Tag Archives: climbing

Of Knees, Knuckles, Knots and Kalymnos

My knees have never looked worse. Even as a kid I never had so many bumps, bruises, abrasions and scabs as during this past year of climbing. Regular run-ins (bang-ons) with rock and ice will do that. Sometimes, knee damage occurs due to poor technique (leading with a knee and crawling over a ledge is not considered to be beautiful, stylish climbing…) and sometimes due to the rock being a tad closer than expected (bang!). Not that knees are always in the way. There are a couple of techniques that depend on clever knee placement. Knee drops are one of those – kneebars are another.

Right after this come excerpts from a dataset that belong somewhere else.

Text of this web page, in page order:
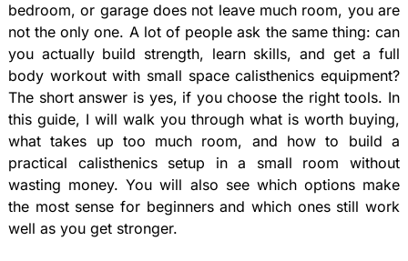
bedroom, or garage does not leave much room, you are
not the only one. A lot of people ask the same thing: can
you actually build strength, learn skills, and get a full
body workout with small space calisthenics equipment?
The short answer is yes, if you choose the right tools. In
this guide, I will walk you through what is worth buying,
what takes up too much room, and how to build a
practical calisthenics setup in a small room without
wasting money. You will also see which options make
the most sense for beginners and which ones still work
well as you get stronger.
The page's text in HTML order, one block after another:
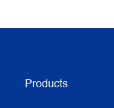
Products
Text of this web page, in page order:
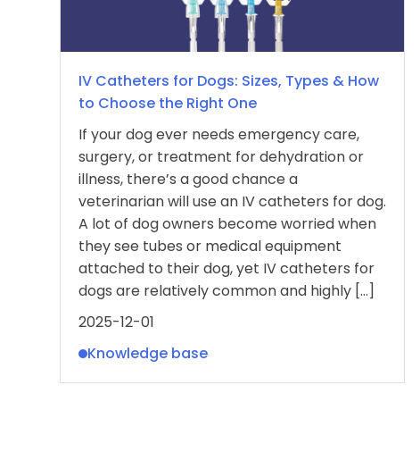
IV Catheters for Dogs: Sizes, Types & How
to Choose the Right One
If your dog ever needs emergency care,
surgery, or treatment for dehydration or
illness, there’s a good chance a
veterinarian will use an IV catheters for dog.
A lot of dog owners become worried when
they see tubes or medical equipment
attached to their dog, yet IV catheters for
dogs are relatively common and highly […]
2025-12-01
Knowledge base
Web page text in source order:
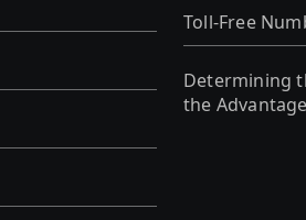
Toll-Free
Determining
the
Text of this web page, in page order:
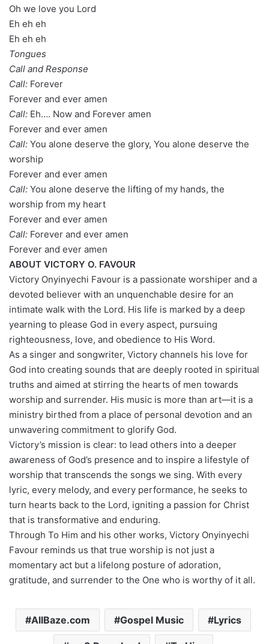
Oh we love you Lord
Eh eh eh
Eh eh eh
Tongues
Call and Response
Call: Forever
Forever and ever amen
Call: Eh…. Now and Forever amen
Forever and ever amen
Call: You alone deserve the glory, You alone deserve the
worship
Forever and ever amen
Call: You alone deserve the lifting of my hands, the
worship from my heart
Forever and ever amen
Call: Forever and ever amen
Forever and ever amen
ABOUT VICTORY O. FAVOUR
Victory Onyinyechi Favour is a passionate worshiper and a
devoted believer with an unquenchable desire for an
intimate walk with the Lord. His life is marked by a deep
yearning to please God in every aspect, pursuing
righteousness, love, and obedience to His Word.
As a singer and songwriter, Victory channels his love for
God into creating sounds that are deeply rooted in spiritual
truths and aimed at stirring the hearts of men towards
worship and surrender. His music is more than art—it is a
ministry birthed from a place of personal devotion and an
unwavering commitment to glorify God.
Victory’s mission is clear: to lead others into a deeper
awareness of God’s presence and to inspire a lifestyle of
worship that transcends the songs we sing. With every
lyric, every melody, and every performance, he seeks to
turn hearts back to the Lord, igniting a passion for Christ
that is transformative and enduring.
Through To Him and his other works, Victory Onyinyechi
Favour reminds us that true worship is not just a
momentary act but a lifelong posture of adoration,
gratitude, and surrender to the One who is worthy of it all.
AllBaze.com Gospel Music Lyrics
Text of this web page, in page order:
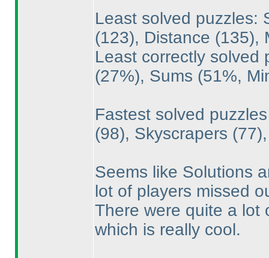
Least solved puzzles:
(123), Distance (135),
Least correctly
(27%), Sums (51%,
Fastest solved
(98), Skyscrapers (77
Seems like Solutions
lot of players missed
There were quite a lot
which is really cool.

This video shows how the climber pivots her foot on the hold, drops her knee, gets her hip close to the wall and is then able to reach up and through to a hold above using a dropped knee.

Kneebars require the climber to wedge the top of the knee against or behind a bit of rock while the foot on the same leg is jammed against another bit of rock. Tension in the leg then creates a pretty stiff anchor strong enough to support much of one’s body weight. You can then either take a quick rest and shake out one (or both) arms or gain a bit of extra distance with an arm when you need to reach for a hold.

This video shows a bunch of different knee bars on various routes.

My knuckles have also taken a bit of a beating – not just from superficial scrapes (they often make me look like I’ve been fighting in back alleys), but also because they regularly get stuck in tight places.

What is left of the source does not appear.